After a federal district court upheld the Board’s decision, the union appealed to the Seventh Circuit on two alternative grounds. First, the union argued that the failure to prove conferencing does not deprive the Board of jurisdiction under either the RLA itself or the Board’s implementing regulations. Second, the union argued that the Board violated due process when it entertained the railroad’s untimely failure-to-prove-conferencing objection. Concluding that conferencing is not a prerequisite to arbitration before the Board, the Seventh Circuit reversed, basing its decision on due process rather than statutory grounds. 522 F.3d 746, 750 (2008).

The Supreme Court affirmed the Seventh Circuit’s decision, but based its ruling on statutory rather than due process grounds.
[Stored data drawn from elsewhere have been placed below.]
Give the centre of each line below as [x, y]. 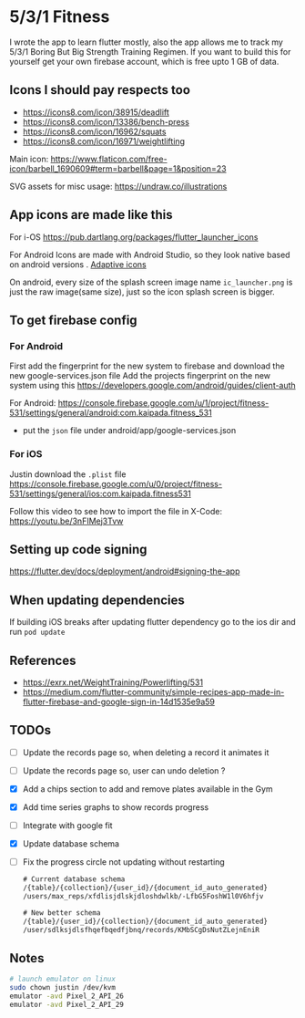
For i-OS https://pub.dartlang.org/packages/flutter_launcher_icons [134, 237]
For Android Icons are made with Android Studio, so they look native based [150, 254]
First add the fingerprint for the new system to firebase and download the [147, 366]
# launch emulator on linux [63, 979]
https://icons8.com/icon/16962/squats [94, 131]
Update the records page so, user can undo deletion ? [124, 770]
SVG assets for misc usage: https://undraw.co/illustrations [118, 186]
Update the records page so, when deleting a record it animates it [146, 752]
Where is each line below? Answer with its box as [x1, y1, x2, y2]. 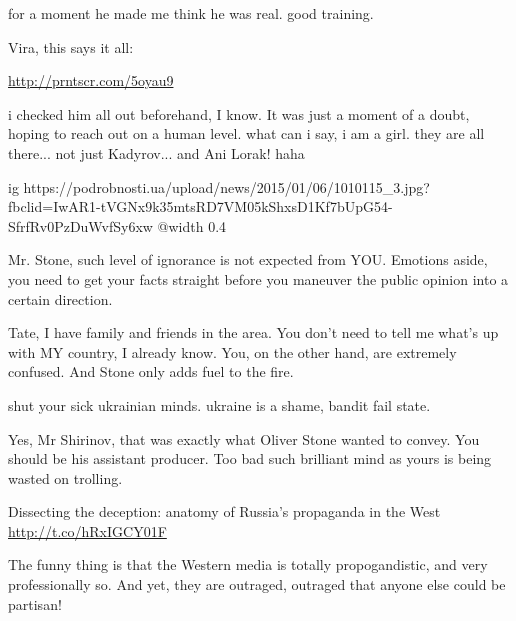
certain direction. [8, 288, 113, 309]
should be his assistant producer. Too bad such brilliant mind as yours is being [8, 448, 492, 469]
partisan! [8, 593, 62, 614]
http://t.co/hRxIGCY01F [8, 520, 167, 541]
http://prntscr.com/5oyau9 [8, 70, 174, 91]
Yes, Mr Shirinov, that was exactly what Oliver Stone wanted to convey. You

The Court explained that the RLA’s conferencing requirement and the Board’s regulation requiring proof of conferencing are “claims-processing, not jurisdictional, rules.” Slip op. 16. Accordingly, the Court held, the Board improperly dismissed the employees’ claims.

By basing its decision on the text of the RLA, the Court avoided a question that has divided courts of appeals—namely, whether the narrow grounds of judicial review specified in the RLA, 45 U.S.C. § 153(q), preclude federal courts from reviewing Board decisions for failure to comply with due process. Moreover, because the Court’s decision rests on statutory grounds, it is not likely have a significant impact on arbitration outside the railway labor arena.